Return all the entries exactly. No pictures.
■ ■ ■
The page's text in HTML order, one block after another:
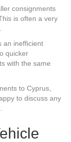
consignments
is often a very
an inefficient
quicker
with the same
to Cyprus,
to discuss any
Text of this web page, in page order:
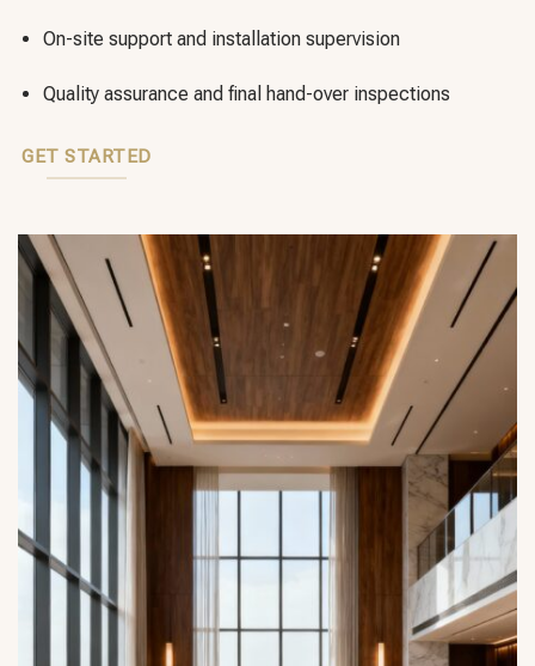
On-site support and installation supervision
Quality assurance and final hand-over inspections
GET STARTED
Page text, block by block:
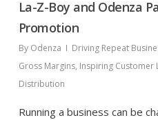
La-Z-Boy and Odenza
Promotion
By Odenza Driving Repeat
Gross Margins, Inspiring Customer
Distribution
Running a business can be
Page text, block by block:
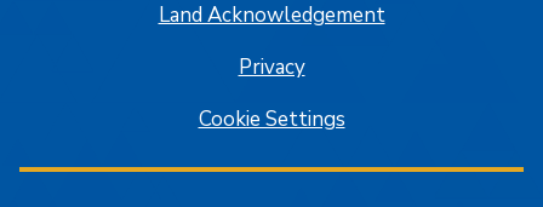
Land Acknowledgement
Privacy
Cookie Settings
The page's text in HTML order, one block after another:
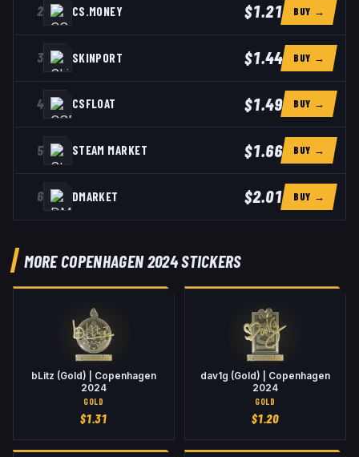
2 CS.MONEY $1.21 BUY →
3 SKINPORT $1.44 BUY →
4 CSFLOAT $1.49 BUY →
5 STEAM MARKET $1.66 BUY →
6 DMARKET $2.01 BUY →
MORE COPENHAGEN 2024 STICKERS
bLitz (Gold) | Copenhagen
2024
GOLD
$1.31
dav1g (Gold) | Copenhagen
2024
GOLD
$1.20
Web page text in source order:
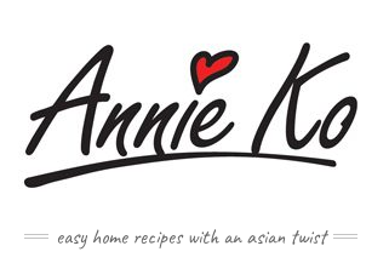
easy home recipes with an asian twist
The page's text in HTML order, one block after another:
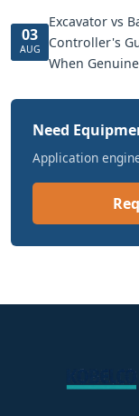
03
AUG
Excavator vs
Controller's
When
Need
Application
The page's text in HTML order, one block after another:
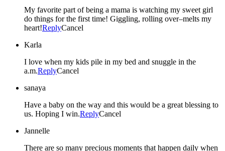
My favorite part of being a mama is watching my sweet girl
do things for the first time! Giggling, rolling over–melts my
heart!ReplyCancel
Karla
I love when my kids pile in my bed and snuggle in the
a.m.ReplyCancel
sanaya
Have a baby on the way and this would be a great blessing to
us. Hoping I win.ReplyCancel
Jannelle
There are so many precious moments that happen daily when
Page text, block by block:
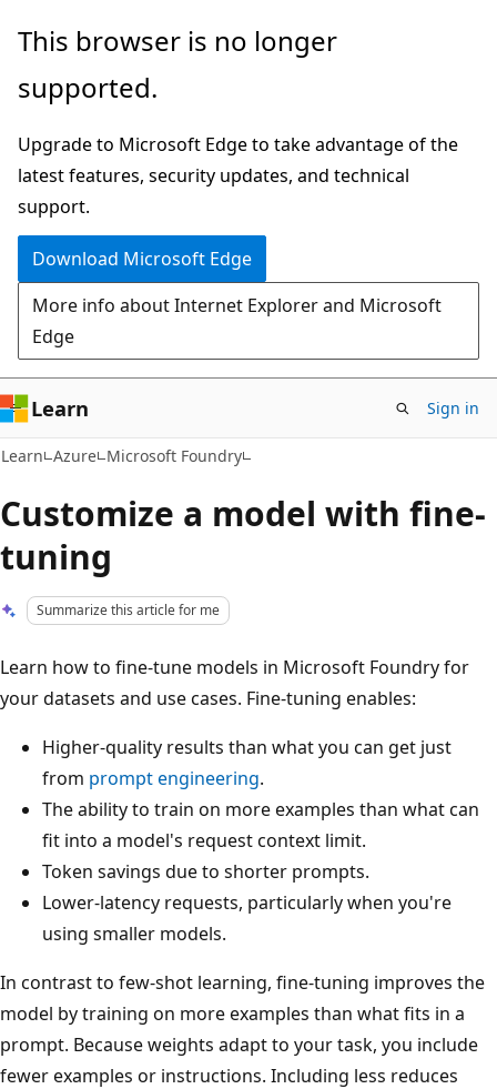
Skip
main
Skip
Ask
chat
experience
This browser is no longer
supported.
Upgrade to Microsoft Edge to take advantage of the
latest features, security updates, and technical
support.
Download Microsoft Edge
More info about Internet Explorer and Microsoft
Edge
Learn Sign in
Learn Azure Microsoft Foundry
Customize a model with fine-
tuning
Summarize this article for me
Learn how to fine-tune models in Microsoft Foundry for
your datasets and use cases. Fine-tuning enables:
Higher-quality results than what you can get just
from prompt engineering.
The ability to train on more examples than what can
fit into a model's request context limit.
Token savings due to shorter prompts.
Lower-latency requests, particularly when you're
using smaller models.
In contrast to few-shot learning, fine-tuning improves the
model by training on more examples than what fits in a
prompt. Because weights adapt to your task, you include
fewer examples or instructions. Including less reduces
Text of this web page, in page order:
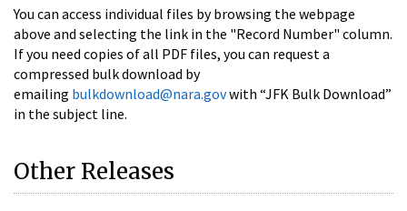
You can access individual files by browsing the webpage
above and selecting the link in the "Record Number" column.
If you need copies of all PDF files, you can request a
compressed bulk download by
emailing bulkdownload@nara.govwith “JFK Bulk Download”
in the subject line.
Other Releases
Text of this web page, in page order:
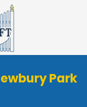
Park
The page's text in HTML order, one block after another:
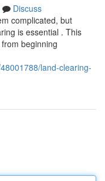
Discuss
complicated, but
is essential . This
beginning
land-clearing-
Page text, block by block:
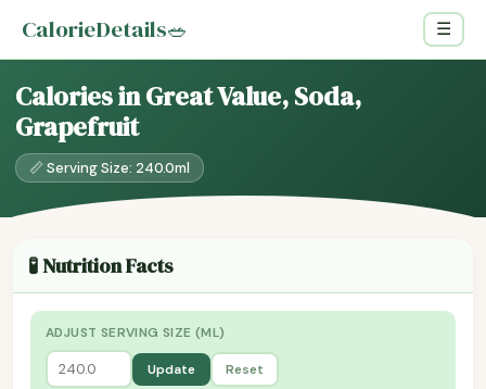
CalorieDetails🥗 ☰
Calories in Great Value, Soda,
Grapefruit
📏 Serving Size: 240.0ml
🧪 Nutrition Facts
ADJUST SERVING SIZE (ML)
Update Reset
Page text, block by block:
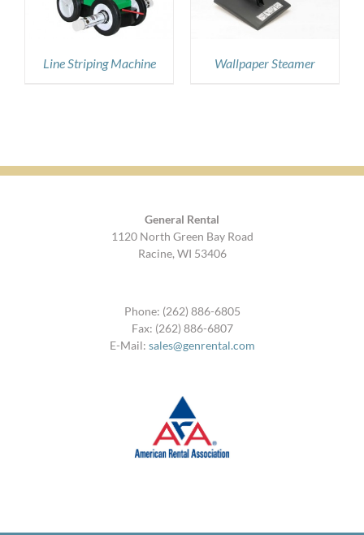
Line Striping Machine Wallpaper Steamer
General Rental
1120 North Green Bay Road
Racine, WI 53406
Phone: (262) 886-6805
Fax: (262) 886-6807
E-Mail: sales@genrental.com
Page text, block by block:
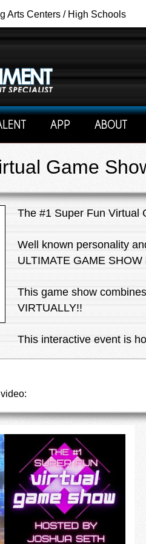
Arts Centers / High Schools
APP ABOUT
Game
The #1 Super Fun Virtual
Well known personality
ULTIMATE GAME
This game show
VIRTUALLY!!
This interactive event is
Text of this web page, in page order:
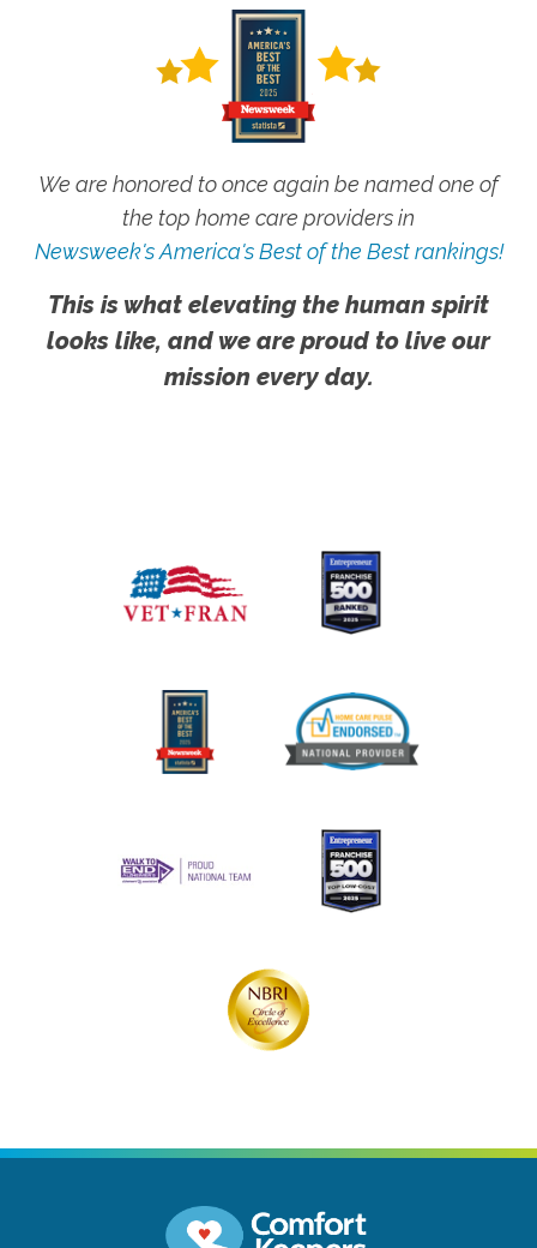
We are honored to once again be named one of
the top home care providers in
Newsweek's America's Best of the Best rankings!
This is what elevating the human spirit
looks like, and we are proud to live our
mission every day.
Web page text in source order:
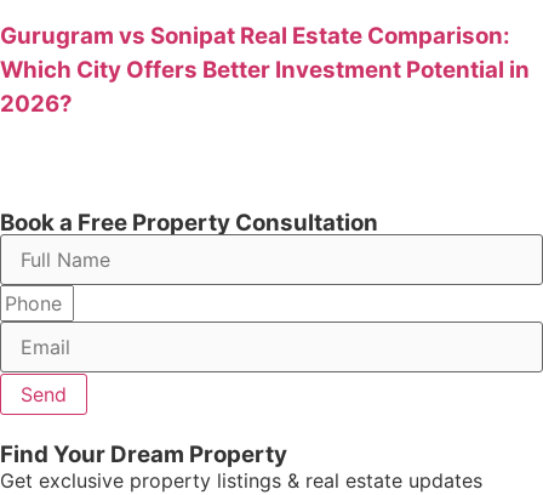
Gurugram vs Sonipat Real Estate Comparison:
Which City Offers Better Investment Potential in
2026?
Book a Free Property Consultation
Send
Find Your Dream Property
Get exclusive property listings & real estate updates
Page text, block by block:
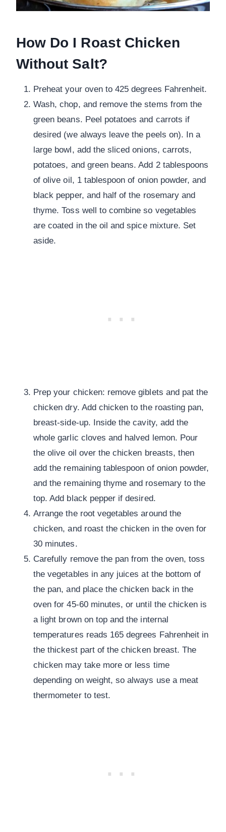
■ ■ ■
§ **Finished exercise**
The page's text in HTML order, one block after another:
consignments
is often a very
an inefficient
quicker
with the same
to Cyprus,
to discuss any
Text of this web page, in page order:
On-site support and installation supervision
Quality assurance and final hand-over inspections
GET STARTED
Page text, block by block:
La-Z-Boy and Odenza
Promotion
By Odenza Driving Repeat
Gross Margins, Inspiring Customer
Distribution
Running a business can be
Page text, block by block:
Land Acknowledgement
Privacy
Cookie Settings
The page's text in HTML order, one block after another:
2 CS.MONEY $1.21 BUY →
3 SKINPORT $1.44 BUY →
4 CSFLOAT $1.49 BUY →
5 STEAM MARKET $1.66 BUY →
6 DMARKET $2.01 BUY →
MORE COPENHAGEN 2024 STICKERS
bLitz (Gold) | Copenhagen
2024
GOLD
$1.31
dav1g (Gold) | Copenhagen
2024
GOLD
$1.20
Web page text in source order:
easy home recipes with an asian twist
The page's text in HTML order, one block after another:
03
AUG
Excavator vs
Controller's
When
Need
Application
The page's text in HTML order, one block after another:
My favorite part of being a mama is watching my sweet girl
do things for the first time! Giggling, rolling over–melts my
heart!ReplyCancel
Karla
I love when my kids pile in my bed and snuggle in the
a.m.ReplyCancel
sanaya
Have a baby on the way and this would be a great blessing to
us. Hoping I win.ReplyCancel
Jannelle
There are so many precious moments that happen daily when
Page text, block by block:
Skip
main
Skip
Ask
chat
experience
This browser is no longer
supported.
Upgrade to Microsoft Edge to take advantage of the
latest features, security updates, and technical
support.
Download Microsoft Edge
More info about Internet Explorer and Microsoft
Edge
Learn Sign in
Learn Azure Microsoft Foundry
Customize a model with fine-
tuning
Summarize this article for me
Learn how to fine-tune models in Microsoft Foundry for
your datasets and use cases. Fine-tuning enables:
Higher-quality results than what you can get just
from prompt engineering.
The ability to train on more examples than what can
fit into a model's request context limit.
Token savings due to shorter prompts.
Lower-latency requests, particularly when you're
using smaller models.
In contrast to few-shot learning, fine-tuning improves the
model by training on more examples than what fits in a
prompt. Because weights adapt to your task, you include
fewer examples or instructions. Including less reduces
Text of this web page, in page order:
You can access individual files by browsing the webpage
above and selecting the link in the "Record Number" column.
If you need copies of all PDF files, you can request a
compressed bulk download by
emailing bulkdownload@nara.govwith “JFK Bulk Download”
in the subject line.
Other Releases
Text of this web page, in page order:
Park
The page's text in HTML order, one block after another:
Discuss
complicated, but
is essential . This
beginning
land-clearing-
Page text, block by block:
CalorieDetails🥗 ☰
Calories in Great Value, Soda,
Grapefruit
📏 Serving Size: 240.0ml
🧪 Nutrition Facts
ADJUST SERVING SIZE (ML)
Update Reset
Page text, block by block:
Line Striping Machine Wallpaper Steamer
General Rental
1120 North Green Bay Road
Racine, WI 53406
Phone: (262) 886-6805
Fax: (262) 886-6807
E-Mail: sales@genrental.com
Page text, block by block:
Arts Centers / High Schools
APP ABOUT
Game
The #1 Super Fun Virtual
Well known personality
ULTIMATE GAME
This game show
VIRTUALLY!!
This interactive event is
Text of this web page, in page order:
We are honored to once again be named one of
the top home care providers in
Newsweek's America's Best of the Best rankings!
This is what elevating the human spirit
looks like, and we are proud to live our
mission every day.
Web page text in source order:
Gurugram vs Sonipat Real Estate Comparison:
Which City Offers Better Investment Potential in
2026?
Book a Free Property Consultation
Send
Find Your Dream Property
Get exclusive property listings & real estate updates
Page text, block by block:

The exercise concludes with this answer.